*ASSIGNED TASK:*
Could you return each entry below exactly as written, minus any pictures?

——

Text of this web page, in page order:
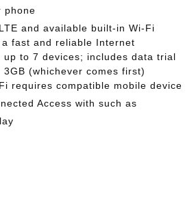
phone
and available built-in Wi-Fi
fast and reliable Internet
up to 7 devices; includes data trial
(whichever comes first)
requires compatible mobile device
Access with such as
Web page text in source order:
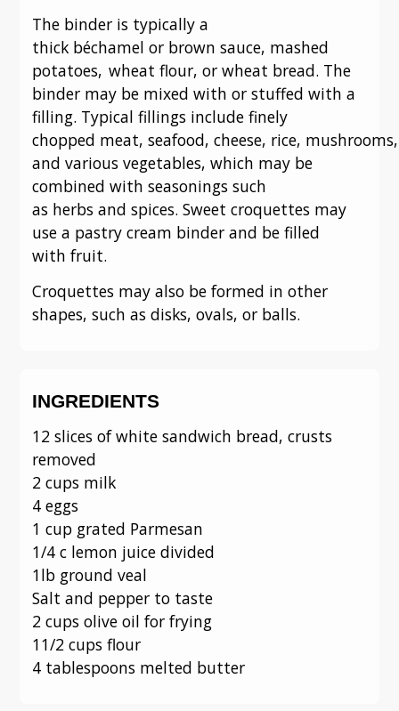
The binder is typically a
thick béchamel or brown sauce, mashed
potatoes, wheat flour, or wheat bread. The
binder may be mixed with or stuffed with a
filling. Typical fillings include finely
chopped meat, seafood, cheese, rice, mushrooms,
and various vegetables, which may be
combined with seasonings such
as herbs and spices. Sweet croquettes may
use a pastry cream binder and be filled
with fruit.
Croquettes may also be formed in other
shapes, such as disks, ovals, or balls.
INGREDIENTS
12 slices of white sandwich bread, crusts
removed
2 cups milk
4 eggs
1 cup grated Parmesan
1/4 c lemon juice divided
1lb ground veal
Salt and pepper to taste
2 cups olive oil for frying
11/2 cups flour
4 tablespoons melted butter
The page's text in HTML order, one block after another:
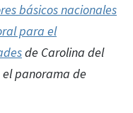
básicos nacionales
para el
de Carolina del
panorama de
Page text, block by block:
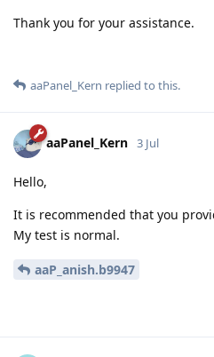
Thank you for your assistance.
aaPanel_Kern replied to this.
aaPanel_Kern 3 Jul
Hello,
It is recommended that you
My test is normal.
aaP_anish.b9947
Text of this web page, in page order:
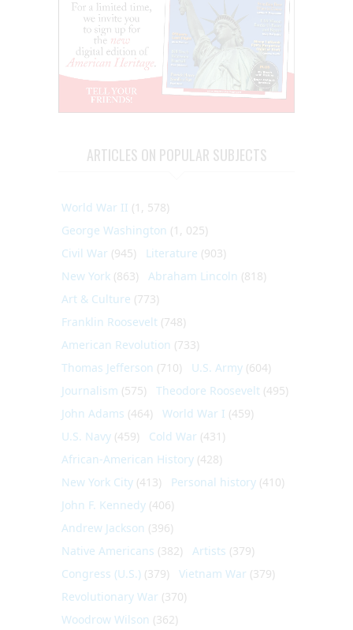
ARTICLES ON POPULAR SUBJECTS
World War II (1, 578)
George Washington (1, 025)
Civil War (945) Literature (903)
New York (863) Abraham Lincoln (818)
Art & Culture (773)
Franklin Roosevelt (748)
American Revolution (733)
Thomas Jefferson (710) U.S. Army (604)
Journalism (575) Theodore Roosevelt (495)
John Adams (464) World War I (459)
U.S. Navy (459) Cold War (431)
African-American History (428)
New York City (413) Personal history (410)
John F. Kennedy (406)
Andrew Jackson (396)
Native Americans (382) Artists (379)
Congress (U.S.) (379) Vietnam War (379)
Revolutionary War (370)
Woodrow Wilson (362)
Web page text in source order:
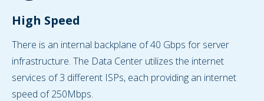
High Speed
There is an internal backplane of 40 Gbps for server
infrastructure. The Data Center utilizes the internet
services of 3 different ISPs, each providing an internet
speed of 250Mbps.

——

*TASK ANSWER:*
Text of this web page, in page order:
phone
and available built-in Wi-Fi
fast and reliable Internet
up to 7 devices; includes data trial
(whichever comes first)
requires compatible mobile device
Access with such as
Web page text in source order:
The binder is typically a
thick béchamel or brown sauce, mashed
potatoes, wheat flour, or wheat bread. The
binder may be mixed with or stuffed with a
filling. Typical fillings include finely
chopped meat, seafood, cheese, rice, mushrooms,
and various vegetables, which may be
combined with seasonings such
as herbs and spices. Sweet croquettes may
use a pastry cream binder and be filled
with fruit.
Croquettes may also be formed in other
shapes, such as disks, ovals, or balls.
INGREDIENTS
12 slices of white sandwich bread, crusts
removed
2 cups milk
4 eggs
1 cup grated Parmesan
1/4 c lemon juice divided
1lb ground veal
Salt and pepper to taste
2 cups olive oil for frying
11/2 cups flour
4 tablespoons melted butter
The page's text in HTML order, one block after another:
básicos nacionales
para el
de Carolina del
panorama de
Page text, block by block:
Thank you for your assistance.
aaPanel_Kern replied to this.
aaPanel_Kern 3 Jul
Hello,
It is recommended that you
My test is normal.
aaP_anish.b9947
Text of this web page, in page order:
ARTICLES ON POPULAR SUBJECTS
World War II (1, 578)
George Washington (1, 025)
Civil War (945) Literature (903)
New York (863) Abraham Lincoln (818)
Art & Culture (773)
Franklin Roosevelt (748)
American Revolution (733)
Thomas Jefferson (710) U.S. Army (604)
Journalism (575) Theodore Roosevelt (495)
John Adams (464) World War I (459)
U.S. Navy (459) Cold War (431)
African-American History (428)
New York City (413) Personal history (410)
John F. Kennedy (406)
Andrew Jackson (396)
Native Americans (382) Artists (379)
Congress (U.S.) (379) Vietnam War (379)
Revolutionary War (370)
Woodrow Wilson (362)
Web page text in source order:
High Speed
There is an internal backplane of 40 Gbps for server
infrastructure. The Data Center utilizes the internet
services of 3 different ISPs, each providing an internet
speed of 250Mbps.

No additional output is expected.